▶ [Exercise description]: Transcribe, exactly and in full, every record shown below, while omitting its images.
———
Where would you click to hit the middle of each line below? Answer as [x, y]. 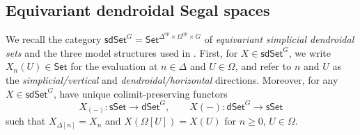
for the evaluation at [114, 66]
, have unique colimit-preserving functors [140, 93]
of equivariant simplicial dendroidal [279, 39]
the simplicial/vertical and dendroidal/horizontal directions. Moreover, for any [172, 80]
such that [26, 121]
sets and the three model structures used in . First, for [122, 52]
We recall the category [54, 39]
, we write [310, 52]
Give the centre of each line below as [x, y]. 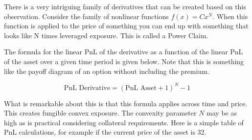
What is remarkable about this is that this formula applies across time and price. [126, 103]
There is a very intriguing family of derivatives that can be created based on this [125, 6]
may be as [222, 113]
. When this [230, 16]
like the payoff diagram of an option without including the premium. [107, 71]
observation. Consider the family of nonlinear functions [86, 16]
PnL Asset [141, 88]
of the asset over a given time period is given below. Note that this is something [124, 61]
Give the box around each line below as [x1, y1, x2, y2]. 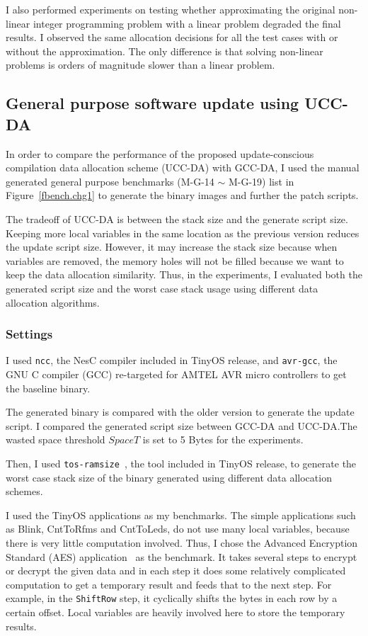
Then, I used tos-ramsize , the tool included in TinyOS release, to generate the [6, 455, 357, 470]
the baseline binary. [6, 380, 91, 395]
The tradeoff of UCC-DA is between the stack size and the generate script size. [6, 211, 348, 226]
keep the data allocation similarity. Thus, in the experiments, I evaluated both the [6, 267, 362, 282]
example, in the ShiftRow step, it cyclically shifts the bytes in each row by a [6, 591, 338, 606]
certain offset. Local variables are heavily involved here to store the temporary [6, 605, 345, 619]
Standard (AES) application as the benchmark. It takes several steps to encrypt [6, 549, 357, 564]
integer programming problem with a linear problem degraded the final [33, 16, 341, 30]
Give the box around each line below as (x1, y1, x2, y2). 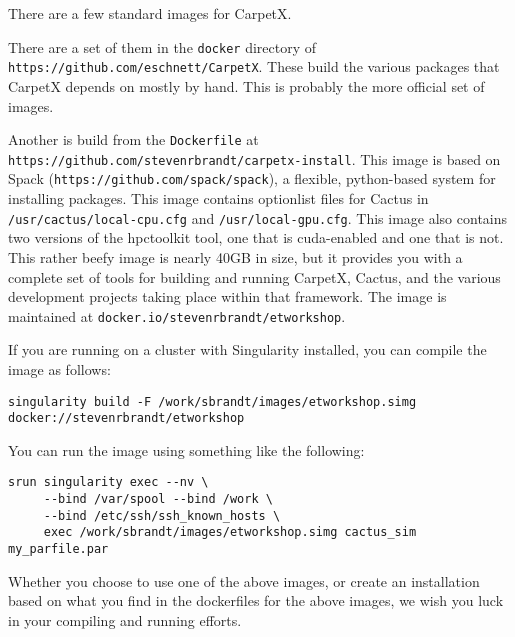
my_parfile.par (8, 542, 109, 557)
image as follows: (8, 358, 111, 379)
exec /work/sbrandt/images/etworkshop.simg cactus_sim (43, 525, 417, 540)
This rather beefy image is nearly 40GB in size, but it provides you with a (8, 246, 463, 267)
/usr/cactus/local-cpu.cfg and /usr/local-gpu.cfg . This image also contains (8, 207, 508, 228)
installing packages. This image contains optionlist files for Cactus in (8, 188, 429, 209)
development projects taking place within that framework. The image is (8, 286, 447, 307)
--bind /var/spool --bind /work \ (43, 492, 273, 507)
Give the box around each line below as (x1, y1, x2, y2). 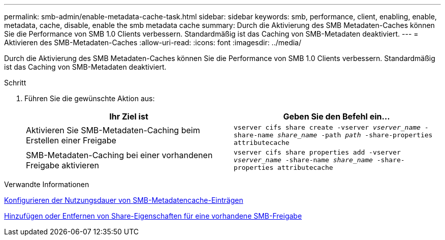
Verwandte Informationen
———
▶ [Task solution]:
Where would you click to hit the middle of each line below? Answer as [x, y]. 
for the evaluation at [114, 66]
, have unique colimit-preserving functors [140, 93]
of equivariant simplicial dendroidal [279, 39]
the simplicial/vertical and dendroidal/horizontal directions. Moreover, for any [172, 80]
such that [26, 121]
sets and the three model structures used in . First, for [122, 52]
We recall the category [54, 39]
, we write [310, 52]
Give the centre of each line below as [x, y]. 
What is remarkable about this is that this formula applies across time and price. [126, 103]
There is a very intriguing family of derivatives that can be created based on this [125, 6]
may be as [222, 113]
. When this [230, 16]
like the payoff diagram of an option without including the premium. [107, 71]
observation. Consider the family of nonlinear functions [86, 16]
PnL Asset [141, 88]
of the asset over a given time period is given below. Note that this is something [124, 61]
Give the box around each line below as [x1, y1, x2, y2]. 
Then, I used tos-ramsize , the tool included in TinyOS release, to generate the [6, 455, 357, 470]
the baseline binary. [6, 380, 91, 395]
The tradeoff of UCC-DA is between the stack size and the generate script size. [6, 211, 348, 226]
keep the data allocation similarity. Thus, in the experiments, I evaluated both the [6, 267, 362, 282]
example, in the ShiftRow step, it cyclically shifts the bytes in each row by a [6, 591, 338, 606]
certain offset. Local variables are heavily involved here to store the temporary [6, 605, 345, 619]
Standard (AES) application as the benchmark. It takes several steps to encrypt [6, 549, 357, 564]
integer programming problem with a linear problem degraded the final [33, 16, 341, 30]
Give the box around each line below as (x1, y1, x2, y2). 
my_parfile.par (8, 542, 109, 557)
image as follows: (8, 358, 111, 379)
exec /work/sbrandt/images/etworkshop.simg cactus_sim (43, 525, 417, 540)
This rather beefy image is nearly 40GB in size, but it provides you with a (8, 246, 463, 267)
/usr/cactus/local-cpu.cfg and /usr/local-gpu.cfg . This image also contains (8, 207, 508, 228)
installing packages. This image contains optionlist files for Cactus in (8, 188, 429, 209)
development projects taking place within that framework. The image is (8, 286, 447, 307)
--bind /var/spool --bind /work \ (43, 492, 273, 507)
Give the box around each line below as (x1, y1, x2, y2). 
Verwandte Informationen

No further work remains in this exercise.